Gradually, the accumulation of injuries began to limit White's effectiveness. He was credited with only 64 tackles in the 1987 season (a season in which White made the controversial choice to cross the picket line during the players' strike); this followed shoulder surgery the previous year and a bulging disc in his neck that worsened. In 1988, he played in a backup role, not assuming a three-point stance because of the disability.
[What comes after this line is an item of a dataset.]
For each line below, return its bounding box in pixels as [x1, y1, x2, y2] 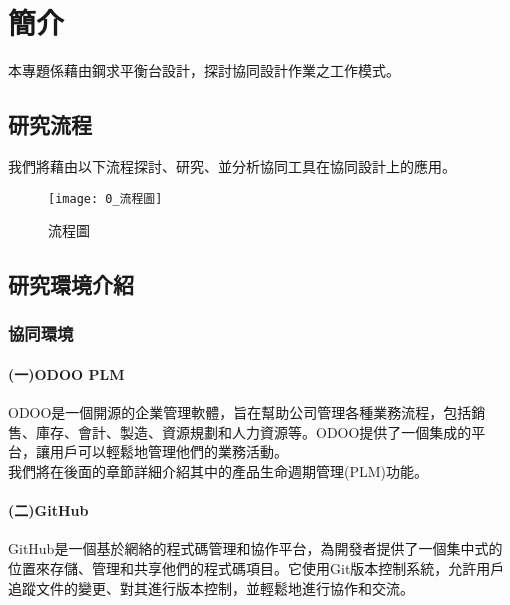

White openly and honestly acknowledged his frustration that he could no longer play at the level to which he was accustomed, and he decided to retire after the 1988 season.

==Personal life==
White married Dallas model Vicci Haney, in 1978. They have one child together, daughter Jordan.

White is nicknamed "The Manster" (half man, half monster). He studied Thai Boxing under Chai Sirisute, the founder of the Thai Boxing Association of the US. White's round kick reportedly registered 400 psi on a gauge after two months of training.